It has been a tremendously long time since I have updated this blog.
To cut straight to the point, several significant experiences have happened over the past two years:
- I worked in an under resourced school with students (children) who carried immense traumas. Reader, you will be not be surprised to learn that my priority for the year I worked with my students was to ensure their social and emotional well-being.
- The children I am closest to in my life went through experiences somewhat similar to what I experienced growing up. It brought to the absolute forefront for my mother and myself the realities of how we coped and what we must do differently.
- My brother and I came to loggerheads, somewhat, and I told my mother the truth about my experiences growing up.
On that last point–after another troubling familial visit, I spoke with my therapist about the persistence of the ways in which my brother and I trigger each other when we are face to face. In the midst of our conversation, I made an offhand comment about how there was no need to involve my mother in it because she knew none of it.
My therapist balked. She had not realized that I had not told my mother about my brother’s violence. Realizing I had not told either my brother nor my mother about my perceptions of my childhood, we came to agree that–like many abuse survivors–I carried a fear of not being believed. It was a surprising realization on many levels, not the least that it was a symptom I had always been aware of, but never conscientious of when it came to myself. I have told so many people about my upbringing, but not those who could potentially argue against it.
Fast forward a couple days, and I find myself lashing out at my mother as she defends my brother over something banal. I walk away after realizing that this is my resentment resurfacing. I am irritated that she finds him to be perfect but incapable of hearing hard truths–that he is to be coddled. After a moment’s reflection, I realize that while my mother coddles my brother–I do as well. That is what happens each time I bend over backwards trying to mask how much fear he inspires in me and how carefully I comport my body and watch my words in his presence. It sinks in how I have been unfair to my mother. She was not the person who inflicted violence in our homes. It was my father and my brother. I felt that to remove that blame from her–it was time to tell her.

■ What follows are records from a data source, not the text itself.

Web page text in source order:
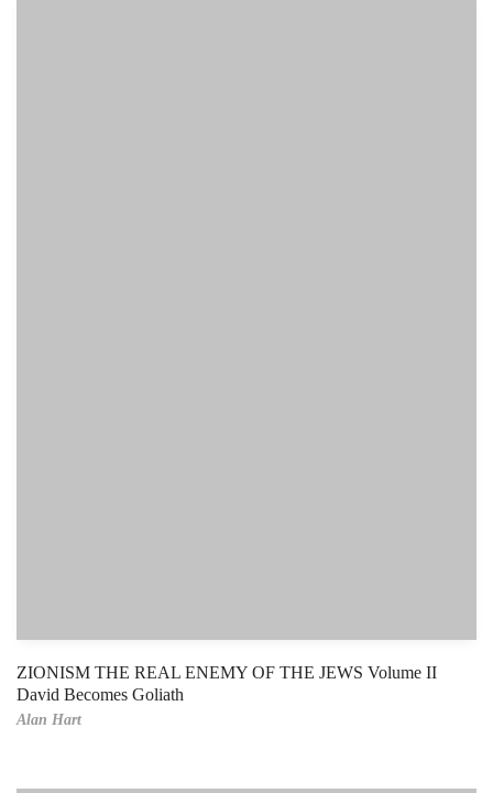
ZIONISM THE REAL ENEMY OF THE JEWS Volume II
David Becomes Goliath
Alan Hart
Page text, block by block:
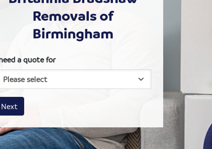
Removals of
Birmingham
a quote for
sizesize
Next

Telling my mother about the abuse was the best thing I have done for our relationship. I say this knowing that opening up about abuse to involved parties is not always the safest option–is not always the best choice for one to make. I have developed in a multitude of ways these past two years–since my past several entries. Working in an emotionally taxing job where students and co-workers are leaning on you for support can make you a much stronger and much more confident person, but there are more ways for you to develop a sense of security and foster a community of support. Only you can know if and when you are ready to disclose or take steps towards healing. I encourage seeking out resources on restorative justice for mediation in this process.

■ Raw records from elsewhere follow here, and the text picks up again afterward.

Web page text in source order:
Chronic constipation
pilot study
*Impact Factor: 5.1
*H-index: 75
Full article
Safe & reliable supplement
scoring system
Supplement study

As for my story–I returned to my mother’s room and sat on her bed while she browsed the Internet on her computer. She could tell that I had something on my mind, and when I struggled to find my voice, she told me to use whatever words I could to begin. I told her in a sentence or two that my brother had mistreated me growing up and that that was why I had been so anxious–and remained so in his presence alone. That was all I could muster before bursting into tears. I was inconsolable in a way that I have never been before. My entire body was shaking. My mother immediately rushed to get me a glass of water, gave me a hug, said “Okay! Let me tell you what was happening to him,” and sat in front of me.
She took me through the peaks and valleys of trauma my brother (and my mother and I) experienced, but in doing so, she was able to give me a sense of what his behavior looked like on the outside. She recognized certain patterns in him, and–indeed–the way he would lash out at me, particularly pronounced to her when I was younger. It coincided with the way my father acted in our lives. My father was neglectful towards my brother at best, but when I was born he completely ignored him. Not only that, but he was physically abusive to my mother as well. It likely did not happen in front of my brother, but he was a smart kid, and being sent out of the apartment before an explosion was probably context enough for him to imagine what was happening behind the closed door.
I can not emphasize enough how healing it was to be believed immediately. She had not known the details, but what I told her made complete sense. My mother had done what she could to keep my brother from hurting me. I do believe that. But she worked 10-12 hour days and he was tasked with watching over me at home. I, in turn, while manifesting probably a myriad of red flags, also worshiped the ground he walked on. At the time, she probably presumed that as long as I appeared somewhat happy, there was no need to intervene. There was no way for her to know what to do. Telling her not only gave me the support I always wanted from my mother, but it gave my mother a more complete understanding of our family.
She told me: “You both were surrounded by love growing up, but you were both neglected. I can admit that.”
My relationship with my mother has transformed. No longer are we set off by each other. Things she says and my behaviors no longer cause us to travel down negative cycles that culminate in us saying devastating things to each other.
And with that, I now feel it opportune to shift my focus away from myself. I want to now think more systemically. I have potentially exciting upcoming news that will help me conduct analysis of the way an approach to the mental health of youth–particularly youth in structures vastly different from those found in the United States–is handled. Keep an eye out!